» **Exercise requirements**: Write out the lines below exactly, beginning at the one with "需要满足一定的条件，比如卡片的有效期、余额限制以及发卡机构的支持程度。 [8, 179, 256, 188]" and stopping after the one with "ghcnd-inventory.txt . (6, 249, 56, 256)"; the pictures are not copied.

□ □ □ □ □

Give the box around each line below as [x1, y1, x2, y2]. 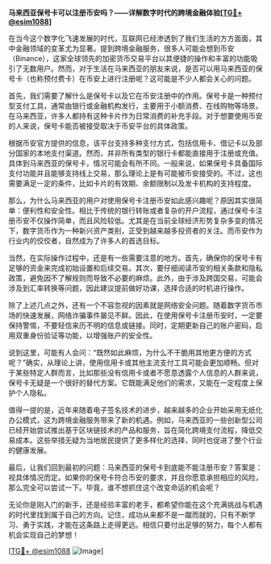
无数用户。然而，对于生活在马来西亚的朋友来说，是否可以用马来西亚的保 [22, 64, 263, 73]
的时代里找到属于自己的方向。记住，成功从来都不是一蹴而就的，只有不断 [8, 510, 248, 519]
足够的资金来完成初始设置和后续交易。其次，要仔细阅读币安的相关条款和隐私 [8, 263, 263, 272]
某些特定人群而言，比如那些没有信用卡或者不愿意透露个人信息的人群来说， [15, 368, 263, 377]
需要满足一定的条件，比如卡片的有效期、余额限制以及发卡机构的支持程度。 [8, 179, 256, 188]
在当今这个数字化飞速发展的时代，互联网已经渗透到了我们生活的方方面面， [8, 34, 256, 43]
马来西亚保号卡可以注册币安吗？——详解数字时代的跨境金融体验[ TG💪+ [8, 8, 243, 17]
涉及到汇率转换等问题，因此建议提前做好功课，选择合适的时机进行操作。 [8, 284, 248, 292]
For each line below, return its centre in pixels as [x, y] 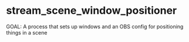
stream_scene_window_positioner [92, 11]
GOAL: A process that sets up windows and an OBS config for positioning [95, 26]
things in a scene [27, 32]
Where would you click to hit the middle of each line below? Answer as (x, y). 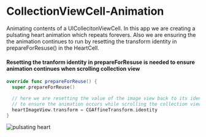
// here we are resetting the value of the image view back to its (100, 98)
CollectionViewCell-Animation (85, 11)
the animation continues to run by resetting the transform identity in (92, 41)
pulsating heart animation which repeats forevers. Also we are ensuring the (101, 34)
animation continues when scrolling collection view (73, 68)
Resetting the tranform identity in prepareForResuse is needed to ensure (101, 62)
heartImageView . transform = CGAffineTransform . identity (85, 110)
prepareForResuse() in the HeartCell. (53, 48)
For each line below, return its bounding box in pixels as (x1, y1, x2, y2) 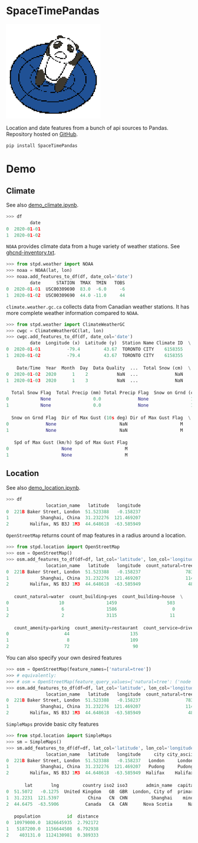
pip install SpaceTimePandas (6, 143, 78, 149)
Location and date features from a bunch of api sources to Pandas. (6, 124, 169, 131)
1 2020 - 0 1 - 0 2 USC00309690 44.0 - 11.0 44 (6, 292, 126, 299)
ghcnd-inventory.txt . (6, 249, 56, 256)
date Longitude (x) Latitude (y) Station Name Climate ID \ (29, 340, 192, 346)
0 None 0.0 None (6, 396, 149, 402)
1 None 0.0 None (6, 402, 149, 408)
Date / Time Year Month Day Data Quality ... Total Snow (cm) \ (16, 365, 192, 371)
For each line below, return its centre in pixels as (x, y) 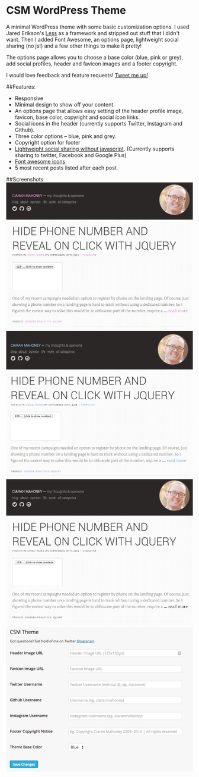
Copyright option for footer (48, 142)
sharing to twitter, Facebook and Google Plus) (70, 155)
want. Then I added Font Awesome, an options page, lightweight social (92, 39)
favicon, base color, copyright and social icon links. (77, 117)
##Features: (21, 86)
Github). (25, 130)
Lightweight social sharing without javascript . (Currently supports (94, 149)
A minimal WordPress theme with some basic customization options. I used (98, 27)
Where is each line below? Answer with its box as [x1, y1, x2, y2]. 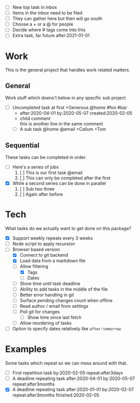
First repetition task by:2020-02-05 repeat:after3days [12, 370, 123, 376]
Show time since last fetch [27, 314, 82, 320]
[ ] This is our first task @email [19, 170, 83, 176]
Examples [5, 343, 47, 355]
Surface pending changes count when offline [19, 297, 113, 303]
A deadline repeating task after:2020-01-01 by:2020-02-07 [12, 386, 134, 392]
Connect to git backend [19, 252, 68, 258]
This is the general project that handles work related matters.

□ □ □ □ □

» **Exercise response**:
需要满足一定的条件，比如卡片的有效期、余额限制以及发卡机构的支持程度。 [8, 179, 256, 188]
在当今这个数字化飞速发展的时代，互联网已经渗透到了我们生活的方方面面， [8, 34, 256, 43]
马来西亚保号卡可以注册币安吗？——详解数字时代的跨境金融体验[ TG💪+ [8, 8, 243, 17]
涉及到汇率转换等问题，因此建议提前做好功课，选择合适的时机进行操作。 [8, 284, 248, 292]
For each line below, return its centre in pixels as [x, y] 
stream_scene_window_positioner [92, 11]
GOAL: A process that sets up windows and an OBS config for positioning [95, 26]
things in a scene [27, 32]
Where would you click to hit the middle of each line below? Answer as (x, y). 
// here we are resetting the value of the image view back to its (100, 98)
CollectionViewCell-Animation (85, 11)
the animation continues to run by resetting the transform identity in (92, 41)
pulsating heart animation which repeats forevers. Also we are ensuring the (101, 34)
animation continues when scrolling collection view (73, 68)
Resetting the tranform identity in prepareForResuse is needed to ensure (101, 62)
heartImageView . transform = CGAffineTransform . identity (85, 110)
prepareForResuse() in the HeartCell. (53, 48)
For each line below, return its bounding box in pixels as (x1, y1, x2, y2) 
pip install SpaceTimePandas (6, 143, 78, 149)
Location and date features from a bunch of api sources to Pandas. (6, 124, 169, 131)
1 2020 - 0 1 - 0 2 USC00309690 44.0 - 11.0 44 (6, 292, 126, 299)
ghcnd-inventory.txt . (6, 249, 56, 256)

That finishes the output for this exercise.